With such a large and profitable industry, many supporters and opponents find themselves repeating logical fallacies to support their claims.  I have highlighted a few of those below.

Many proponents of increased oil drilling argue that the lower price will cause greater consumption, and therefore the oil companies will become more financially successful.  Unfortunately, the facts show otherwise.  Newt Gingrich titles his energy solution handbook “Drill Here, Drill Now, Pay Less.”  Although oil price does correlate with short term economic success, the economy has tripled in size since the 70’s without requiring proportional amounts of oil.  For Shell, Halliburton, and plethora of other petroleum companies, the lower gas prices caused lower profits.  In turn, the desire to drill for more oil and natural gas slowed and wells were temporarily capped.

Legislators have also frequently called for approval of the Keystone Xl pipeline as a way to enhance energy security and lower prices.  However, studies have indicated the Keystone XL will actually raise U.S. gas prices, and destroy the planet in the process.  Valero, the main recipient of the fuel, stated that the pipeline was for exports to China, which will divert oil from local markets and raise prices.  Just like drilling for oil in Cuba, the material is becoming more costly to obtain, less likely to find, and more reliant on price hikes to justify drilling.  If T. Boone Pickens stated that tar sands oil wouldn’t be profitable until gasoline hit $3 a gallon, why are the same proponents of $2 a gallon gas, like Newt Gingrich and Michelle Bachmann calling for pipeline approval?

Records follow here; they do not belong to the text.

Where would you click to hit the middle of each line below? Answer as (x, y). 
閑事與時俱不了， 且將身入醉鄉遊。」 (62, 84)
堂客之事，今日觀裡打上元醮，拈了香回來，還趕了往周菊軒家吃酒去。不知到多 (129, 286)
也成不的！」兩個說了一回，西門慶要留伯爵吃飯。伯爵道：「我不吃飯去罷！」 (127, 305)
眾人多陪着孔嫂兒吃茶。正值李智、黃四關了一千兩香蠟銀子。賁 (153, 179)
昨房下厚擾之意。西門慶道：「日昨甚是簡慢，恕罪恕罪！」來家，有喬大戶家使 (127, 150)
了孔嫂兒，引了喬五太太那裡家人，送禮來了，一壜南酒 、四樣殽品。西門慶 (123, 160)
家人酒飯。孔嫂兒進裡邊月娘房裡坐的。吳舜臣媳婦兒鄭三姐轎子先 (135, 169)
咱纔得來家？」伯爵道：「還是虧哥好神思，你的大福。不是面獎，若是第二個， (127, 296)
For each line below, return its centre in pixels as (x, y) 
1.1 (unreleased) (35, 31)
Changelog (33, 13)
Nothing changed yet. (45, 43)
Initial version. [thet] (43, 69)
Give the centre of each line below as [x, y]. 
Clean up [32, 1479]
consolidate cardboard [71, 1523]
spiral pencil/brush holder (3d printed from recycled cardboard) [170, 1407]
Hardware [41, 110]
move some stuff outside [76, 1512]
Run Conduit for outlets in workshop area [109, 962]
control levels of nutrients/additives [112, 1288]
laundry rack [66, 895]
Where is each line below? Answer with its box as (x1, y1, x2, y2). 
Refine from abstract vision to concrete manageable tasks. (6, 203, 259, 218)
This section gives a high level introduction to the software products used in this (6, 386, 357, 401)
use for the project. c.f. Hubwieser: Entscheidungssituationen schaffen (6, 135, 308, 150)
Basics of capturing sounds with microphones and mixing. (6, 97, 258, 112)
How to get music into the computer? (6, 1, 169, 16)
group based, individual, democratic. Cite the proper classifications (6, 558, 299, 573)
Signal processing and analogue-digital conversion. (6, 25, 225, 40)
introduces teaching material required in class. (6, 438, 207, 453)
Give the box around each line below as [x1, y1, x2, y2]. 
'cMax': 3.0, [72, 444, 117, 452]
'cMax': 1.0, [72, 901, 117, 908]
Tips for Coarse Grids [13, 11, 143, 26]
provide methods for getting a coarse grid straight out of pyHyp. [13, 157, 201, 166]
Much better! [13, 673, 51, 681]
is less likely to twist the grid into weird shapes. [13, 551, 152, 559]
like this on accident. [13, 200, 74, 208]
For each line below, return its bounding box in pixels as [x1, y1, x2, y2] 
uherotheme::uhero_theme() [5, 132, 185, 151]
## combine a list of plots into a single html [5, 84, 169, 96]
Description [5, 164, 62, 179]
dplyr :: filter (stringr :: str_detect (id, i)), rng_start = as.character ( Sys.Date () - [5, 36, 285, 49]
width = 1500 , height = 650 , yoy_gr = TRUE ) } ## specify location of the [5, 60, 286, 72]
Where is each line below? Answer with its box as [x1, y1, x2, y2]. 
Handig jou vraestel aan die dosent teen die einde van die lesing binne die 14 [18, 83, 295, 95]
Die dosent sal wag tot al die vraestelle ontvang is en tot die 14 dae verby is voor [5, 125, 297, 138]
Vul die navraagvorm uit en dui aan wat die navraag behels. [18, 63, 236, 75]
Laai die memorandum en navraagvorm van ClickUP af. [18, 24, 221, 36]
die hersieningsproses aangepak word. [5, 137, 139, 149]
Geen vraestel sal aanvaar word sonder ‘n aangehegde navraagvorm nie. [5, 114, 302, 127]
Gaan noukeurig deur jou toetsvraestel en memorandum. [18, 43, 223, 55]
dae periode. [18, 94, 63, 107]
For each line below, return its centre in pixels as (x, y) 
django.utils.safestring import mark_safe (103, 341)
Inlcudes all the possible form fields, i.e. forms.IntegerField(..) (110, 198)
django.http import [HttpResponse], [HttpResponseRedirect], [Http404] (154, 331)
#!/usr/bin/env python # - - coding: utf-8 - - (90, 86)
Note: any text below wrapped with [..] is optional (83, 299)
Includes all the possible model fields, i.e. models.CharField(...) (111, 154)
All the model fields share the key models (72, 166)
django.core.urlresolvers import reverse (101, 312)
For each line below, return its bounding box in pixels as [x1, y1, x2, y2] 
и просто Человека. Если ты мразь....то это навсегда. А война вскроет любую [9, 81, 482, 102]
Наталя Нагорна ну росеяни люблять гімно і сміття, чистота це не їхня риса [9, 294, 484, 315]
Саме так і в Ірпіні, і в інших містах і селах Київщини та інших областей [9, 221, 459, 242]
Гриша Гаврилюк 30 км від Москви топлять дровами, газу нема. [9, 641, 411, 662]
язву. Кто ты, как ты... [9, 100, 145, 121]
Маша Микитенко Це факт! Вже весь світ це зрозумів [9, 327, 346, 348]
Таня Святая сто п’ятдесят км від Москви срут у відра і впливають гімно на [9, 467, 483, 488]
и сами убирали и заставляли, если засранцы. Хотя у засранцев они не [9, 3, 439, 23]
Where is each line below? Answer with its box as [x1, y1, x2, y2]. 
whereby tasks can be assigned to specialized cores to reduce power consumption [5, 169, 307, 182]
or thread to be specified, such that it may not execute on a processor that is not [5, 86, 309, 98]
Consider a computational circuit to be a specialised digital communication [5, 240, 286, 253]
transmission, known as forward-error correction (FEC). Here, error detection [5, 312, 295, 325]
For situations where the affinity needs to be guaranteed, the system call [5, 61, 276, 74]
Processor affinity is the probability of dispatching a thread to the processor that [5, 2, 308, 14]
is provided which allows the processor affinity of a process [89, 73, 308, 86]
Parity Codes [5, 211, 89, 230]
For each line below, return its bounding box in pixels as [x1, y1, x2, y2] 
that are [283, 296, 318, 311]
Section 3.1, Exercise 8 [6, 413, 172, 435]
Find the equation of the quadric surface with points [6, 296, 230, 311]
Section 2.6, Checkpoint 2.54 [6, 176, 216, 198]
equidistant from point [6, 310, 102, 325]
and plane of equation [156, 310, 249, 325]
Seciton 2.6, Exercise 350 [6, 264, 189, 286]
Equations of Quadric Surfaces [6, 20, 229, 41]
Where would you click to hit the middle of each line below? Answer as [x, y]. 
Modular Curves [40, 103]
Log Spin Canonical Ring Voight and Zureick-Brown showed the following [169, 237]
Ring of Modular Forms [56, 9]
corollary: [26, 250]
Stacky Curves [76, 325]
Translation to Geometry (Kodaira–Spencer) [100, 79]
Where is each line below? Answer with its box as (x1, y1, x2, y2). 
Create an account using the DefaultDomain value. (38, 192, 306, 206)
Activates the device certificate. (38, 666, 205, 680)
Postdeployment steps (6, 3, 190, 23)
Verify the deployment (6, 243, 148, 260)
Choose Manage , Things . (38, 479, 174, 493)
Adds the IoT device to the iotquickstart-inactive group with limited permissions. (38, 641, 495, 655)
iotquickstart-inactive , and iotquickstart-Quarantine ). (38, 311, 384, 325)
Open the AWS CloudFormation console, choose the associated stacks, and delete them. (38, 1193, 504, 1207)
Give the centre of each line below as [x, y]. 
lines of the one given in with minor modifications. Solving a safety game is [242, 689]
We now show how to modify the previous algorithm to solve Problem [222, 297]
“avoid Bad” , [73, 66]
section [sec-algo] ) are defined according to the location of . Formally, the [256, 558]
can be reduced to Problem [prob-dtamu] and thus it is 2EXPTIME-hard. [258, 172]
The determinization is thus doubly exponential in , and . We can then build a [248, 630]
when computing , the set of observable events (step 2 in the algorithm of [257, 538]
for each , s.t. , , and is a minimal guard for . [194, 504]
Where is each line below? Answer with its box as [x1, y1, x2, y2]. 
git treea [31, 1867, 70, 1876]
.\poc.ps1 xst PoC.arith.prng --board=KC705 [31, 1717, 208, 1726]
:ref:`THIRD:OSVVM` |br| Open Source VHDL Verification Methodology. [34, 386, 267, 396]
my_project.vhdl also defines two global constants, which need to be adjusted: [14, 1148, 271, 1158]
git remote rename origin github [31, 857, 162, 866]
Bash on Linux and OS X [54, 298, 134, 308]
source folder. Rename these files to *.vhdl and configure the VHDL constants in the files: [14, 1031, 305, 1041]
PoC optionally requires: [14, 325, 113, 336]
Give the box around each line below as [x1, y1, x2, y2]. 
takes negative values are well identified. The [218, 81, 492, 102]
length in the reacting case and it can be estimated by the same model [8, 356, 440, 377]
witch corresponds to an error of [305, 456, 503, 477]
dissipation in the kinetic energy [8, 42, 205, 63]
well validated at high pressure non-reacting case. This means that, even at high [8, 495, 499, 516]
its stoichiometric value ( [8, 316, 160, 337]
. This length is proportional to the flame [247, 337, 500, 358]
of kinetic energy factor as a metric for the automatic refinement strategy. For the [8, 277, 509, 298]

The answer is because $2 a gallon is a pipedream, pun intended.

Another meme of pro-oil anti-Obama citizens is that “gas prices have doubled under Obama” in 2008 onward.  This is meant to imply that the oil-friendly president sought to vastly increase gas prices with either predatory taxes or burdensome environmental regulation.  In reality, the price of oil is set at a global market.  So the price swing in oil, more volatile than it usually is, resulted more from the Bush Administration that aided in the national and global economic crisis.

The United States has essentially three ways to reduce oil imports:  production, protectionism, or promoting alternatives.  As Michael Klare points out in Blood and Oil, “We will never be free from the dangers of endless wars in the Middle East until we disassemble this large military apparatus that has been created for the protection of Middle Eastern oil.”  The United States has an obvious gain from reducing imports, so it is not surprising that all three will raise the price of fuels.  Here are the facts on the three routes to energy independence:

Production-   Despite increasing oil production over the second half of the 20th century, the United States imported a greater share of foreign petroleum.  In the 1950’s, only 10 percent of oil came from foreign countries, and then it steadily increased to 55 percent through 2001. (Klare, Blood and Oil, Location 329 of 6985)  Obama claimed (somewhat falsely) that the United States consumes more than 20% of the world’s oil but now only has 2 percent of the world’s reserves.  Despite the non-sequitur, the criticism ironically proves his point that conventional U.S. oil production will not save us- higher prices from increased demand and diminishing supply raises the economic viability of more expensive extraction techniques and unconventional fuels.  As Michael Klare explains in The Race for What’s Left, “every fresh advance in mining and drilling techniques leads to the exploitation of hard-to-reach reserves, until those deposits, too, are exhausted. (Location 387 of 6515)  This increases the value of “technically recoverable” reserves, and as shown by this graph, these previously unpopular fuel sources are substantially greater than those of conventional ones.

Protectionism- Imported fuels are taxed while domestic ones are subsidized.  However, becoming more dependent on domestic oil is not going to reduce our reliance on foreign oil.  If the markets in foreign countries provide a greater opportunity for profits, the fuel will be exported there and not to domestic companies.  Furthermore, the price disturbances affect the global market which in turn negatively affects American consumers.  A similar trend is observed by the recent tariffs on photovoltaic panels from China- higher costs affect American consumers and solar jobs as much as Chinese producers.

Alternatives- The current cost of alternative energy is more expensive than imported fossil fuels, yet the market price does not include all of the added benefits.  Environmental Economist John Whitehead mentions that the price of solar is higher “because the market isn’t born yet”.   Renewable technologies like solar panels can be placed on landfills and degraded lands to produce energy and literally clean the air.  Lower carbon dioxide emissions will help stabilize the climate, and renewable energy jobs have much higher potential than their fossil counterparts.  After wildly circulated news of the U.S. being predicted to become the biggest oil producer, careful analysis would show that it is only temporary and requires tearing up our land to do so.  Instead of putting our hopes in fossil fuels to provide domestic energy, we should follow in the footsteps of IKEA, who wants energy independence with renewables by 2020.